Segal R, Caspi D, Tishler M, Fishel B, Yaron M

机构信息

Department of Rheumatology, Ichilov Hospital, Tel Aviv University, Sackler Faculty of Medicine, Israel.

出版信息

Arthritis Rheum. 1988 Sep;31(9):1182-5. doi: 10.1002/art.1780310915.

Abstract

Three women with classic rheumatoid arthritis, who were receiving weekly doses of methotrexate (MTX), developed accelerated subcutaneous nodulosis, despite good response to the drug. In 2 of the patients, the onset of nodulosis occurred within 3 months and 5 months, respectively, after starting MTX; in the third patient, it was observed only after 4 years of MTX therapy.
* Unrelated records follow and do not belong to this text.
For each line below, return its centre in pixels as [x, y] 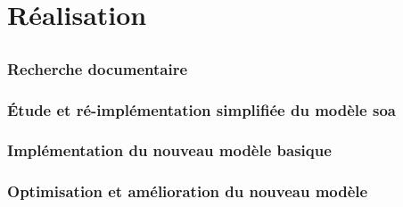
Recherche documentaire [98, 68]
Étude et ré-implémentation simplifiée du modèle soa [201, 109]
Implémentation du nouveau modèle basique [169, 150]
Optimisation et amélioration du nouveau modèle [188, 191]
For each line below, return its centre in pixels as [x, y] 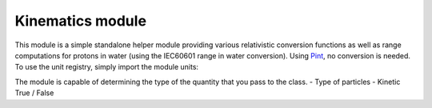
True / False [34, 93]
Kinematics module [81, 21]
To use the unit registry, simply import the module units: [107, 67]
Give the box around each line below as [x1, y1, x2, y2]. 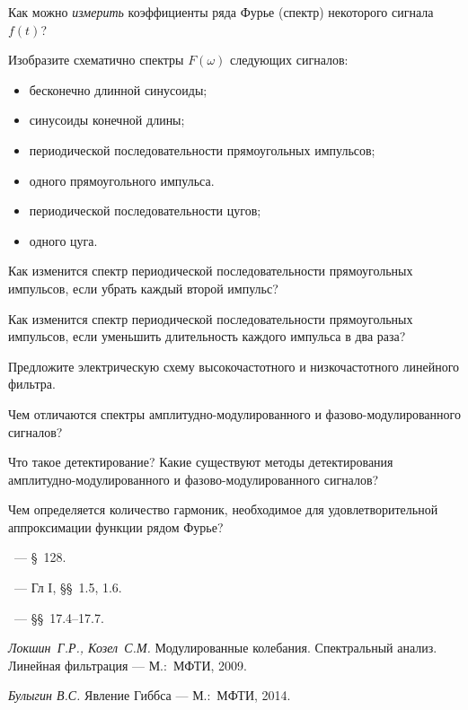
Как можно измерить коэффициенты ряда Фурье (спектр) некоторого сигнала [8, 3, 434, 21]
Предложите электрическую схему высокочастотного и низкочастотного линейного [8, 356, 460, 375]
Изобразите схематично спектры [8, 50, 184, 69]
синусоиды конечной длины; [29, 110, 185, 129]
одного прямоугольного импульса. [29, 171, 215, 189]
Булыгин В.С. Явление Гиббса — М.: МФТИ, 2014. [8, 686, 291, 705]
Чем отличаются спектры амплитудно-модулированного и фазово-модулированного [8, 404, 461, 423]
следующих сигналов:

In all 3 patients, the onset was unusually abrupt, with extensive distribution and remarkable nodule size. Additional manifestations of cutaneous vasculitis in 2 of the patients and Raynaud's phenomenon in the third appeared concomitantly with the nodulosis. Physicians prescribing MTX therapy for patients with rheumatoid arthritis should be aware of these potential complications.

摘要

三名患有典型类风湿性关节炎且每周接受甲氨蝶呤(MTX)治疗的女性,尽管对该药物反应良好,但仍出现了皮下结节病加速发展的情况。其中两名患者在开始使用MTX后分别于3个月和5个月内出现结节病;第三名患者在MTX治疗4年后才观察到结节病。在所有三名患者中,发病异常突然,分布广泛且结节尺寸显著。其中两名患者出现皮肤血管炎的其他表现,第三名患者出现雷诺现象,这些均与结节病同时出现。为类风湿性关节炎患者开MTX治疗处方的医生应意识到这些潜在并发症。